### EXERCISE
Transcribe, word for word and without additions, each line below from the one containing "ent.obeobjects- oven.obeobjects- secret" through the one containing "Learning (240, 27)", both ends included.

### TASK INPUT
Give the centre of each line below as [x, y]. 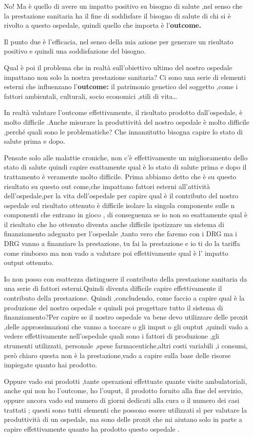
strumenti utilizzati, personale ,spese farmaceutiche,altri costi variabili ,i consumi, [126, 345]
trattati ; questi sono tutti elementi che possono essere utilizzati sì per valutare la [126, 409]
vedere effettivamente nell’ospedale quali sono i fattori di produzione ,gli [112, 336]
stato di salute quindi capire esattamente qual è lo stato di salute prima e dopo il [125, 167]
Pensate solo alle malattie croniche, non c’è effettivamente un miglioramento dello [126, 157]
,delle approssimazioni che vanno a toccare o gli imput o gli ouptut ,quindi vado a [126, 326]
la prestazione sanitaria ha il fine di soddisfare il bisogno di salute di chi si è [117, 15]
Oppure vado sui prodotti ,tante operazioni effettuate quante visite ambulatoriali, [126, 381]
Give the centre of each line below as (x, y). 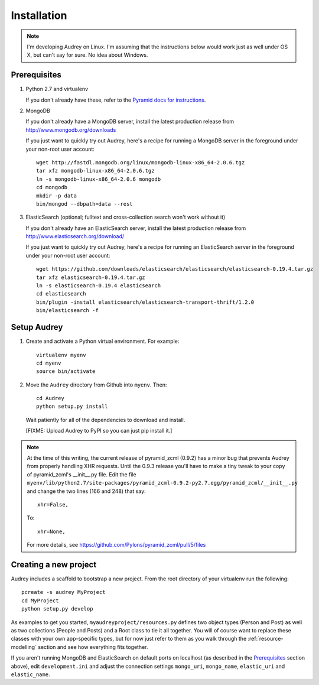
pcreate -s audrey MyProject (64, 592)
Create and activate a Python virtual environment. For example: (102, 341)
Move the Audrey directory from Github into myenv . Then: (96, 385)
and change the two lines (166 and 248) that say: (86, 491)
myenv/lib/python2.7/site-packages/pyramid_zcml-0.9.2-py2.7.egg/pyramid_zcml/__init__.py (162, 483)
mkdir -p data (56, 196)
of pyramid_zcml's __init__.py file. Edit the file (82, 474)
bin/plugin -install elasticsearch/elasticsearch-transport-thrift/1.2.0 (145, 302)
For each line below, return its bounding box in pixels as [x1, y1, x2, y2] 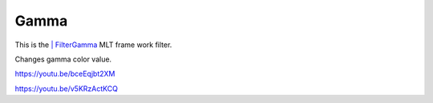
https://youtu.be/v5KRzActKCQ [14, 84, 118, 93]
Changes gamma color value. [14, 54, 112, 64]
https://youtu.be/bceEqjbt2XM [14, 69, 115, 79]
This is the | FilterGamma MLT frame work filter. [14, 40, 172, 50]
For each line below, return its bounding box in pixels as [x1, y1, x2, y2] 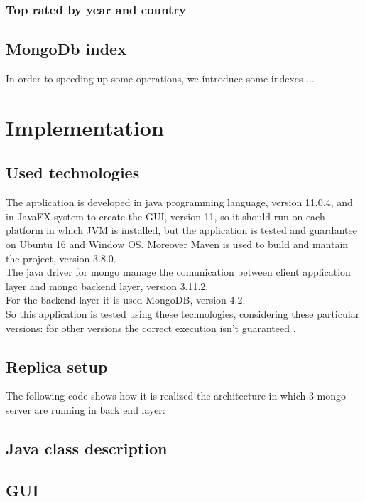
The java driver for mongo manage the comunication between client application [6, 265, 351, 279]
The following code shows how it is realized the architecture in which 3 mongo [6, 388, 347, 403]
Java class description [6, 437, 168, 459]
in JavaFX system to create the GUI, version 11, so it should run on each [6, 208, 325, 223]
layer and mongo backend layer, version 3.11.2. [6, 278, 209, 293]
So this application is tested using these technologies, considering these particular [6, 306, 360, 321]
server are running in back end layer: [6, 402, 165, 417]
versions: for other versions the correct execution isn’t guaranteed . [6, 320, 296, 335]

...

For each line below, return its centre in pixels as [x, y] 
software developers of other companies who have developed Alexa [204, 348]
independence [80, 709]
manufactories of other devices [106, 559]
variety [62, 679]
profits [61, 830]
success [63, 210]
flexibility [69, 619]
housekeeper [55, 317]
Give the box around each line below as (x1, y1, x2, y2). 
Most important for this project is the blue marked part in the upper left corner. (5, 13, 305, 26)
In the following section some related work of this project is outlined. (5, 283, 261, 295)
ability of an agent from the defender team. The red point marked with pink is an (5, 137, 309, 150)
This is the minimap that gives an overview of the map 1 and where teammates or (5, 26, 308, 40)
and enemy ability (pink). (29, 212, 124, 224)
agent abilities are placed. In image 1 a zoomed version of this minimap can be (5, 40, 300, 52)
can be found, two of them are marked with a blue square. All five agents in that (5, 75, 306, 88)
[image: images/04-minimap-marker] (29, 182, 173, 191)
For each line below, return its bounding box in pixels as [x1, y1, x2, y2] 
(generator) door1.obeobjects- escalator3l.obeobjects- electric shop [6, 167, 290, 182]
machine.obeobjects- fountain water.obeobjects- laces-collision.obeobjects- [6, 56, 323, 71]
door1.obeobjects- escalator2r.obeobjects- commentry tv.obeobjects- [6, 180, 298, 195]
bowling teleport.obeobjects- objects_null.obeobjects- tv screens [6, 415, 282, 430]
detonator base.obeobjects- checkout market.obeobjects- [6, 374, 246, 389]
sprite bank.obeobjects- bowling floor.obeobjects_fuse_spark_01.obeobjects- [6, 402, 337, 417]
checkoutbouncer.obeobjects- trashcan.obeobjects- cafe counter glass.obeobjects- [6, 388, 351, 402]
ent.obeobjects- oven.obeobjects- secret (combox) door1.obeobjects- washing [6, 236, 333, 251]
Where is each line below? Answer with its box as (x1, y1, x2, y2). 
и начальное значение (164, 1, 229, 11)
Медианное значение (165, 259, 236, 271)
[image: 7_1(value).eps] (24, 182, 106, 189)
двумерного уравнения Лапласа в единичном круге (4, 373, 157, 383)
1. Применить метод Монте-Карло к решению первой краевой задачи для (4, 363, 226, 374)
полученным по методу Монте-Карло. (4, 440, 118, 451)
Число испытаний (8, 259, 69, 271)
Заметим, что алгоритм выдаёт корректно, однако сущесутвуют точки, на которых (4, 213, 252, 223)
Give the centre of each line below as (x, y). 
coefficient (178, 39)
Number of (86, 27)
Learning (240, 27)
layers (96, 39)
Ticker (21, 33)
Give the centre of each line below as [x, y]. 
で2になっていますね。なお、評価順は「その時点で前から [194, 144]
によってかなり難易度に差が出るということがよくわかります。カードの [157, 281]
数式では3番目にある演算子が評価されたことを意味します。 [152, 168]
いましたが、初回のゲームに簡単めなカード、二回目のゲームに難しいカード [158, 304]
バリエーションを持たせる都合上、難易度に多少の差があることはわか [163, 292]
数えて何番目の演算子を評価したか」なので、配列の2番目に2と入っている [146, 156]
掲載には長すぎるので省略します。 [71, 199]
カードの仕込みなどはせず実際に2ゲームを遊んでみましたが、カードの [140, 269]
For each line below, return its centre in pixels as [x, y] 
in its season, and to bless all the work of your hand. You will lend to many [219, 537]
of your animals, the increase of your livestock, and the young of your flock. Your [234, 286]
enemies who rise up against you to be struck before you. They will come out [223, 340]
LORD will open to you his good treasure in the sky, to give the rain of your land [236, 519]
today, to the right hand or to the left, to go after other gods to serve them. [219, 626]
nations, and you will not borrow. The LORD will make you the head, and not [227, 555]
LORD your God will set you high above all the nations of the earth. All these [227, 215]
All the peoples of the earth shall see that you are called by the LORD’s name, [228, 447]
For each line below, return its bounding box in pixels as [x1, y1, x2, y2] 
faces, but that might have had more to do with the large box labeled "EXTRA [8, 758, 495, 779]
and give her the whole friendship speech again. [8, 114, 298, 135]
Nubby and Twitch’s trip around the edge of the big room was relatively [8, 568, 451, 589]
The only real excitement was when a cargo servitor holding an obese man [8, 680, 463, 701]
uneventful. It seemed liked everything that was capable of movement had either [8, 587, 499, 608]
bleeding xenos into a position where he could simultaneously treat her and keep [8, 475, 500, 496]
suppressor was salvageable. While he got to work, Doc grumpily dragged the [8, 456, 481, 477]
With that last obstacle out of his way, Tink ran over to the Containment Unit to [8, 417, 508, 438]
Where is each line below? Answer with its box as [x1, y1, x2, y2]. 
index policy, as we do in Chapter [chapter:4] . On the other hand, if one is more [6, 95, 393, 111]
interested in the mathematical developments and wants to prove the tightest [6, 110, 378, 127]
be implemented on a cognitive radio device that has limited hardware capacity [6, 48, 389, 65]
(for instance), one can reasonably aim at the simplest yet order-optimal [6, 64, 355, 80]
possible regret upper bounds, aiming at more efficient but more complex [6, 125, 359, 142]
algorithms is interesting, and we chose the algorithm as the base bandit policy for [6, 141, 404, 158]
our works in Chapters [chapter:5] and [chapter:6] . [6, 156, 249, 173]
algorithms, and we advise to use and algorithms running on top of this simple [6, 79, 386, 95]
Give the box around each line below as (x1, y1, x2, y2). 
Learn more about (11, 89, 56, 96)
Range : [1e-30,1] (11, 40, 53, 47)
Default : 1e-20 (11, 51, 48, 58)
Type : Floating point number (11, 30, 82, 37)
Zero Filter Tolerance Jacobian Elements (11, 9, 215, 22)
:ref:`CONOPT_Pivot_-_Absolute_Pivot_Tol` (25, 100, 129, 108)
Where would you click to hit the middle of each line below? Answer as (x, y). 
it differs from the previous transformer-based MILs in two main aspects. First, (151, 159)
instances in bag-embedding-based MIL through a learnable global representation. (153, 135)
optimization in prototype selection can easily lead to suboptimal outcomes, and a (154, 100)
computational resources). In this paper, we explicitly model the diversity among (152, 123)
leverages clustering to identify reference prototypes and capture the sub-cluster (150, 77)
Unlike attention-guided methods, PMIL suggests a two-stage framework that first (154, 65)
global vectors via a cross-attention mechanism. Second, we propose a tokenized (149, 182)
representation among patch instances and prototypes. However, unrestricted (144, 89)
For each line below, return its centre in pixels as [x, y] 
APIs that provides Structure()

### WRITTEN SOLUTION
ent.obeobjects- oven.obeobjects- secret (combox) door1.obeobjects- washing [6, 236, 333, 251]
Where is each line below? Answer with its box as (x1, y1, x2, y2). 
и начальное значение (164, 1, 229, 11)
Медианное значение (165, 259, 236, 271)
[image: 7_1(value).eps] (24, 182, 106, 189)
двумерного уравнения Лапласа в единичном круге (4, 373, 157, 383)
1. Применить метод Монте-Карло к решению первой краевой задачи для (4, 363, 226, 374)
полученным по методу Монте-Карло. (4, 440, 118, 451)
Число испытаний (8, 259, 69, 271)
Заметим, что алгоритм выдаёт корректно, однако сущесутвуют точки, на которых (4, 213, 252, 223)
Give the centre of each line below as (x, y). 
coefficient (178, 39)
Number of (86, 27)
Learning (240, 27)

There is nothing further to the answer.